Down-converting ultraviolet light using a conductive passivator to enhance the efficiency and stability of perovskite solar cells

Abstract

The significant progress of perovskite solar cells (PSCs) in the past decade has shown enormous potential for industrialization; however, several critical issues such as long-term stability and potential lead leakage still need to be addressed. It is a practical challenge to overcome these issues through one approach. Herein, we introduce an ultraviolet absorbent and conductive passivation agent 4,4′-diaminostilbene-2,2′-disulfonic acid (DSDA) into SnO₂ to down-convert ultraviolet light into visible light and enhance the conductivity of SnO₂, thereby improving the light-stability and performance of PSCs. The amphoteric DSDA molecule with four functional groups can also passivate defects on the surface of SnO₂ films, affect the crystal growth of the perovskite layer, and provide in situ protection against lead leakage.
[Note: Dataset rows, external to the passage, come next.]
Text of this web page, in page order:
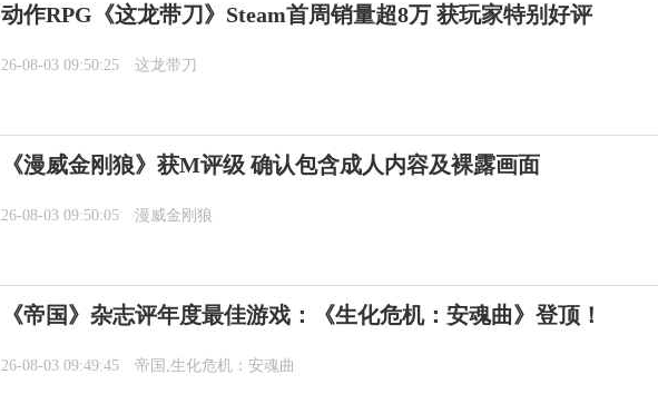
动作RPG《这龙带刀》Steam首周销量超8万 获玩家特别好评
26-08-03 09:50:25 这龙带刀
《漫威金刚狼》获M评级 确认包含成人内容及裸露画面
26-08-03 09:50:05 漫威金刚狼
《帝国》杂志评年度最佳游戏：《生化危机：安魂曲》登顶！
26-08-03 09:49:45 帝国,生化危机：安魂曲
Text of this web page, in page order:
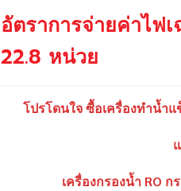
อัตราการจ่ายค่าไฟ
22.8 หน่วย
โปรโดนใจ ซื้อเครื่องทำน้ำ
เครื่องกรองน้ำ RO
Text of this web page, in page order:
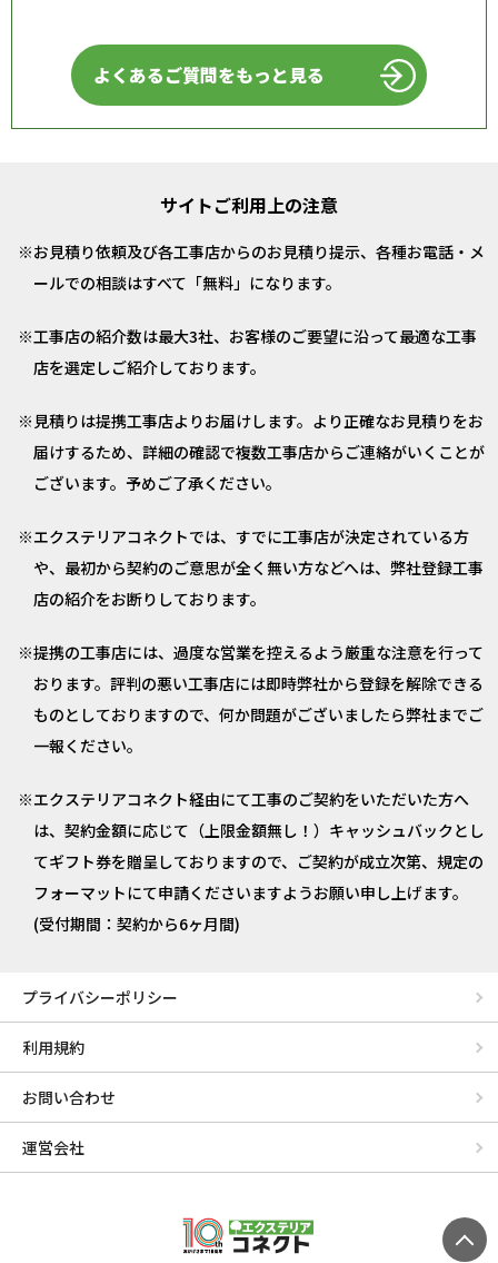
よくあるご質問をもっと見る
サイトご利用上の注意
お見積り依頼及び各工事店からのお見積り提示、各種お電話・メ
ールでの相談はすべて「無料」になります。
工事店の紹介数は最大3社、お客様のご要望に沿って最適な工事
店を選定しご紹介しております。
見積りは提携工事店よりお届けします。より正確なお見積りをお
届けするため、詳細の確認で複数工事店からご連絡がいくことが
ございます。予めご了承ください。
エクステリアコネクトでは、すでに工事店が決定されている方
や、最初から契約のご意思が全く無い方などへは、弊社登録工事
店の紹介をお断りしております。
提携の工事店には、過度な営業を控えるよう厳重な注意を行って
おります。評判の悪い工事店には即時弊社から登録を解除できる
ものとしておりますので、何か問題がございましたら弊社までご
一報ください。
エクステリアコネクト経由にて工事のご契約をいただいた方へ
は、契約金額に応じて（上限金額無し！）キャッシュバックとし
てギフト券を贈呈しておりますので、ご契約が成立次第、規定の
フォーマットにて申請くださいますようお願い申し上げます。
(受付期間：契約から6ヶ月間)
プライバシーポリシー
利用規約
お問い合わせ
運営会社

Our results show that the power conversion efficiency (PCE) of the PSCs increases evidently from 22.95% to 25.09% owing to the simultaneous enhancement of the photoelectric properties of SnO₂ films and the critical SnO₂/perovskite interfaces by adding DSDA into SnO₂ films. Importantly, the DSDA-optimized PSCs without encapsulation exhibited enhanced operational and UV-light stability, as well as in situ fixation of leaked lead ions. This simultaneous enhancement of both optical and electrical properties of functional layers via adding a multifunctional organic compound provides an efficient strategy to effectively improve the efficiency and long-term stability of PSCs.